START Records

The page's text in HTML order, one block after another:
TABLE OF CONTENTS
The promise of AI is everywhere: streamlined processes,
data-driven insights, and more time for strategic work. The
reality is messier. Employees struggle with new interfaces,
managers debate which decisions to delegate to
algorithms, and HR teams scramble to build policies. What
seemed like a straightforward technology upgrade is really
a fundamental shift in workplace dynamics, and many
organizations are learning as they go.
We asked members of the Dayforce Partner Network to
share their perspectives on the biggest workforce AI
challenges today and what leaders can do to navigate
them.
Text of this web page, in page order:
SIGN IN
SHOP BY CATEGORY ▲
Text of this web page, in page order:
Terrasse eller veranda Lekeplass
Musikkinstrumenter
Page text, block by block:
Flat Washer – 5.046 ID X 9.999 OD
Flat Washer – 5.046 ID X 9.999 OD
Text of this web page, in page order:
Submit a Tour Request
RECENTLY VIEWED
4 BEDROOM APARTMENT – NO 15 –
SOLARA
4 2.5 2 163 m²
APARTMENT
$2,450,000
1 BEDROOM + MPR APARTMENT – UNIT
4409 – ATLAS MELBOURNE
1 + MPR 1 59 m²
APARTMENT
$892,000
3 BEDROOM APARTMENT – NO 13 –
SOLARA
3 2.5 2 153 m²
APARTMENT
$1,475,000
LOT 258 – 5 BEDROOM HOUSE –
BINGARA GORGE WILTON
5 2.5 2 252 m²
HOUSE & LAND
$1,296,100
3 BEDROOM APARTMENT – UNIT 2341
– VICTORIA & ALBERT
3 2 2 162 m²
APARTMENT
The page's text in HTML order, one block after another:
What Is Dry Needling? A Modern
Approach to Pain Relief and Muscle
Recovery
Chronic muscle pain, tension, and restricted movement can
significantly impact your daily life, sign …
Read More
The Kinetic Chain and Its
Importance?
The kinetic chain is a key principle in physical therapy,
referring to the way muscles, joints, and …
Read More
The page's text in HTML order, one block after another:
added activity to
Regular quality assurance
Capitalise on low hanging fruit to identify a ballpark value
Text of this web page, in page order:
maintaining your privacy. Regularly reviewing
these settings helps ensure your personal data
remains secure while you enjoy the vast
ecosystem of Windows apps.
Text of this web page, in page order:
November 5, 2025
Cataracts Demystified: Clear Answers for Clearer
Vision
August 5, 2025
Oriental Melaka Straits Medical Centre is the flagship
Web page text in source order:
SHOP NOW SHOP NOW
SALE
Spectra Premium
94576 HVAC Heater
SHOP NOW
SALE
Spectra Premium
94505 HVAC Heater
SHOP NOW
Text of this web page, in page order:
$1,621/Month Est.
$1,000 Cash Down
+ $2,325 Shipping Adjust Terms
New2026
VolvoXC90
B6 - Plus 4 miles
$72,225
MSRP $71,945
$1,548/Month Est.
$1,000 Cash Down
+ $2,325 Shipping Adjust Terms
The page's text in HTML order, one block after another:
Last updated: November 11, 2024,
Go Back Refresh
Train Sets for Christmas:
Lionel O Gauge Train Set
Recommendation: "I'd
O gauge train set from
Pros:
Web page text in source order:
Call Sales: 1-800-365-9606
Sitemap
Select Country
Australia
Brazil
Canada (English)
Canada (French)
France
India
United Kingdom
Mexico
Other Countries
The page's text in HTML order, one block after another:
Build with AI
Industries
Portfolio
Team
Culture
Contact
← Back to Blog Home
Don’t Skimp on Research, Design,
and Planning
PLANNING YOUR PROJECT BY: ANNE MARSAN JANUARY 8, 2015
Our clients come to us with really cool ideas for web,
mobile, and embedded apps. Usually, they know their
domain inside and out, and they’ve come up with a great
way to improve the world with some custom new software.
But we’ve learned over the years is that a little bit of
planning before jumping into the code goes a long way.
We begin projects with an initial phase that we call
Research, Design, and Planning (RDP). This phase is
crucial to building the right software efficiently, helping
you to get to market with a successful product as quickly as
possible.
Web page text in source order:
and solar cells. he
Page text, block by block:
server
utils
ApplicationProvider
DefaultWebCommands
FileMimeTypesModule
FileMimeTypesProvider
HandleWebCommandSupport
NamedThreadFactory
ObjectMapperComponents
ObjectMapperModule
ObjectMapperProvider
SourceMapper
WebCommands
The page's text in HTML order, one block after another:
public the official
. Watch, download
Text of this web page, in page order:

END Records

#### Work to be completed:
Copy every record exactly, with nothing added or dropped.

#### Your solution:
The page's text in HTML order, one block after another:
TABLE OF CONTENTS
The promise of AI is everywhere: streamlined processes,
data-driven insights, and more time for strategic work. The
reality is messier. Employees struggle with new interfaces,
managers debate which decisions to delegate to
algorithms, and HR teams scramble to build policies. What
seemed like a straightforward technology upgrade is really
a fundamental shift in workplace dynamics, and many
organizations are learning as they go.
We asked members of the Dayforce Partner Network to
share their perspectives on the biggest workforce AI
challenges today and what leaders can do to navigate
them.
Text of this web page, in page order:
SIGN IN
SHOP BY CATEGORY ▲
Text of this web page, in page order:
Terrasse eller veranda Lekeplass
Musikkinstrumenter
Page text, block by block:
Flat Washer – 5.046 ID X 9.999 OD
Flat Washer – 5.046 ID X 9.999 OD
Text of this web page, in page order:
Submit a Tour Request
RECENTLY VIEWED
4 BEDROOM APARTMENT – NO 15 –
SOLARA
4 2.5 2 163 m²
APARTMENT
$2,450,000
1 BEDROOM + MPR APARTMENT – UNIT
4409 – ATLAS MELBOURNE
1 + MPR 1 59 m²
APARTMENT
$892,000
3 BEDROOM APARTMENT – NO 13 –
SOLARA
3 2.5 2 153 m²
APARTMENT
$1,475,000
LOT 258 – 5 BEDROOM HOUSE –
BINGARA GORGE WILTON
5 2.5 2 252 m²
HOUSE & LAND
$1,296,100
3 BEDROOM APARTMENT – UNIT 2341
– VICTORIA & ALBERT
3 2 2 162 m²
APARTMENT
The page's text in HTML order, one block after another:
What Is Dry Needling? A Modern
Approach to Pain Relief and Muscle
Recovery
Chronic muscle pain, tension, and restricted movement can
significantly impact your daily life, sign …
Read More
The Kinetic Chain and Its
Importance?
The kinetic chain is a key principle in physical therapy,
referring to the way muscles, joints, and …
Read More
The page's text in HTML order, one block after another:
added activity to
Regular quality assurance
Capitalise on low hanging fruit to identify a ballpark value
Text of this web page, in page order:
maintaining your privacy. Regularly reviewing
these settings helps ensure your personal data
remains secure while you enjoy the vast
ecosystem of Windows apps.
Text of this web page, in page order:
November 5, 2025
Cataracts Demystified: Clear Answers for Clearer
Vision
August 5, 2025
Oriental Melaka Straits Medical Centre is the flagship
Web page text in source order:
SHOP NOW SHOP NOW
SALE
Spectra Premium
94576 HVAC Heater
SHOP NOW
SALE
Spectra Premium
94505 HVAC Heater
SHOP NOW
Text of this web page, in page order:
$1,621/Month Est.
$1,000 Cash Down
+ $2,325 Shipping Adjust Terms
New2026
VolvoXC90
B6 - Plus 4 miles
$72,225
MSRP $71,945
$1,548/Month Est.
$1,000 Cash Down
+ $2,325 Shipping Adjust Terms
The page's text in HTML order, one block after another:
Last updated: November 11, 2024,
Go Back Refresh
Train Sets for Christmas:
Lionel O Gauge Train Set
Recommendation: "I'd
O gauge train set from
Pros:
Web page text in source order:
Call Sales: 1-800-365-9606
Sitemap
Select Country
Australia
Brazil
Canada (English)
Canada (French)
France
India
United Kingdom
Mexico
Other Countries
The page's text in HTML order, one block after another:
Build with AI
Industries
Portfolio
Team
Culture
Contact
← Back to Blog Home
Don’t Skimp on Research, Design,
and Planning
PLANNING YOUR PROJECT BY: ANNE MARSAN JANUARY 8, 2015
Our clients come to us with really cool ideas for web,
mobile, and embedded apps. Usually, they know their
domain inside and out, and they’ve come up with a great
way to improve the world with some custom new software.
But we’ve learned over the years is that a little bit of
planning before jumping into the code goes a long way.
We begin projects with an initial phase that we call
Research, Design, and Planning (RDP). This phase is
crucial to building the right software efficiently, helping
you to get to market with a successful product as quickly as
possible.
Web page text in source order:
and solar cells. he
Page text, block by block:
server
utils
ApplicationProvider
DefaultWebCommands
FileMimeTypesModule
FileMimeTypesProvider
HandleWebCommandSupport
NamedThreadFactory
ObjectMapperComponents
ObjectMapperModule
ObjectMapperProvider
SourceMapper
WebCommands
The page's text in HTML order, one block after another:
public the official
. Watch, download
Text of this web page, in page order:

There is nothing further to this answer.